Лингвистика давно не довольствуется изучением мертвых языков, изжитых языковых эпох. Минувшие языковые системы нами интерпретируются с трудом; мы не переживаем вполне, а лишь частично, приблизительно, притом сильно переосмысливая, воспринимаем их элементы. Документы, из которых мы черпаем все наши сведения о языке прошлого, всегда неточны.

В силу этого все с большей настоятельностью выдвигается изучение современных говоров. Диалектология становится главным импульсом раскрытия основных лингвистических законов, и лишь изучение процессов живой речи позволяет проникнуть в тайны окаменелой структуры языка былых периодов. Только по отношению к языку современному безусловно применим прием временного разреза, так называемый синхронический метод, дающий возможность отделить живые процессы от окаменелых форм, продуктивные системы от “лингвистической пыли” (термин Ф. де Соссюра), дающий возможность усмотреть не только выкристаллизовавшиеся лингвистические законы, но и намечающиеся тенденции.

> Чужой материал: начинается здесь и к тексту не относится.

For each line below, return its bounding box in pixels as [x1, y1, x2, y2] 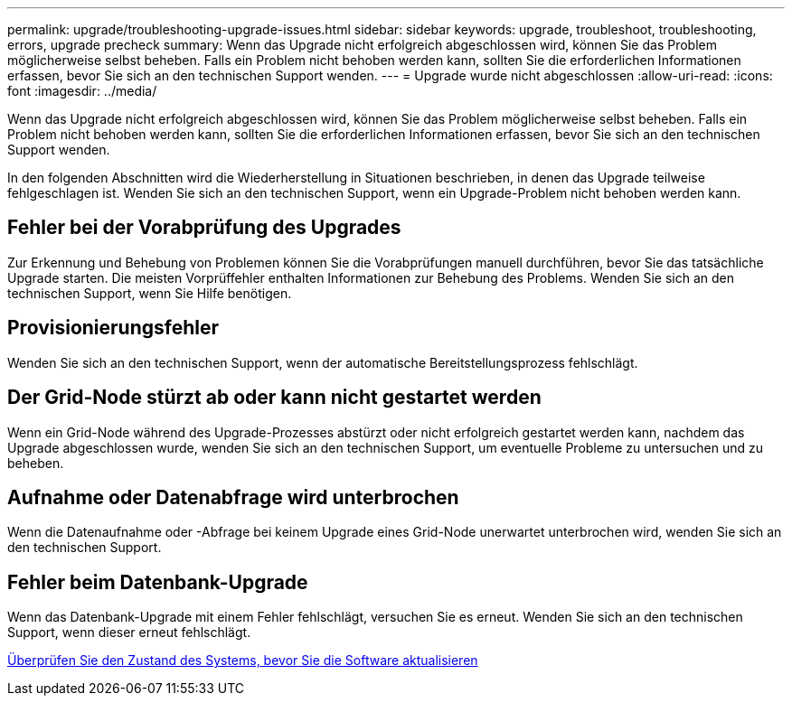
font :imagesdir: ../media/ [7, 83, 157, 98]
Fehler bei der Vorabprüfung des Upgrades [7, 216, 401, 239]
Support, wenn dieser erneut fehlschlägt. [7, 624, 251, 641]
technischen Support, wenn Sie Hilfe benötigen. [7, 285, 292, 301]
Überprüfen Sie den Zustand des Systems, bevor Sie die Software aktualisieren [7, 652, 478, 669]
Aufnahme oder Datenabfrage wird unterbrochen [7, 485, 459, 509]
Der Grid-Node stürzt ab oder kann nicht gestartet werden [7, 386, 542, 409]
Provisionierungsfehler [7, 316, 220, 340]
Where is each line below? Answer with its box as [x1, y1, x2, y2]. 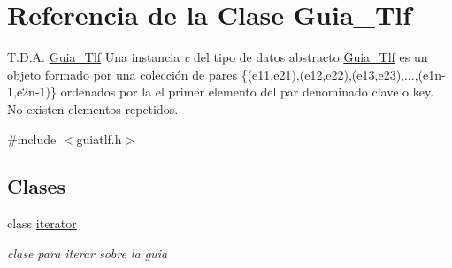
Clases [7, 172, 66, 200]
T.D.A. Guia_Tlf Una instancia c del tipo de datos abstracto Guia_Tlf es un [7, 48, 428, 66]
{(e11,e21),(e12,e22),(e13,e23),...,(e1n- [241, 65, 446, 83]
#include [7, 129, 57, 148]
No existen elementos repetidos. [7, 99, 179, 118]
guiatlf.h [76, 129, 122, 148]
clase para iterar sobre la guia [7, 243, 168, 262]
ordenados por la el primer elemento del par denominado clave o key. [60, 82, 434, 101]
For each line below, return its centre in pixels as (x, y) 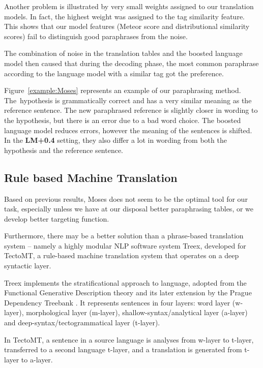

Трактуя о языковых явлениях прошлого, трудно избегнуть схематизации и некоторого рода механизации. Сегодняшний уличный разговор понятней языка Стоглава не только обывателю, но и филологу. Точно так же стихи Пушкина, как поэтический факт, сейчас непонятней, невразумительней Маяковского или Хлебникова.

Каждый факт поэтического языка современности воспринимается нами в неизбежном сопоставлении с тремя моментами -наличной поэтической традицией, практическим языком настоящего и предстоящей данному проявлению поэтической задачей. Последний момент Хлебников характеризует так:

Когда я замечал, что старые строки вдруг тускнели, когда скрытое в них будущее становилось сегодняшним днем, я понял, что родина творчества - будущее. Оттуда дует ветер богов слова [II, 8]1

Если же мы оперируем с поэтами прошлого, эти три момента должны быть реставрированы, что удается лишь с трудом и отчасти.

В свое время стихи Пушкина были, по выражению современного ему журнала, “феноменом в истории русского языка и стихосложения”, и критик тогда еще не задумывался о “мудрости Пушкина”, а вопрошал: “Зачем эти прекрасные стихи имеют смысл? Зачем они действуют не на один только слух наш?”

Ныне Пушкин - предмет домашнего обихода, кладезь домашней философии/ Мы склонны говорить о легкости, незаметности техники как о характерной особенности Пушкина. и это ошибка перспективы. Для нас стих Пушкина-штамп; отсюда естественный вывод о простоте его. Совсем иное для пушкинских современников.

Между тем, наука и поныне трактует лишь о покойных поэтах, а если и коснется изредка живых, то лишь упокоившихся, вышедших в литературный тираж. То, что стало трюизмом в науке о практическом языке, до сих пор почитается ересью в науке о языке поэтическом, вообще плетущейся доселе в хвосте лингвистики.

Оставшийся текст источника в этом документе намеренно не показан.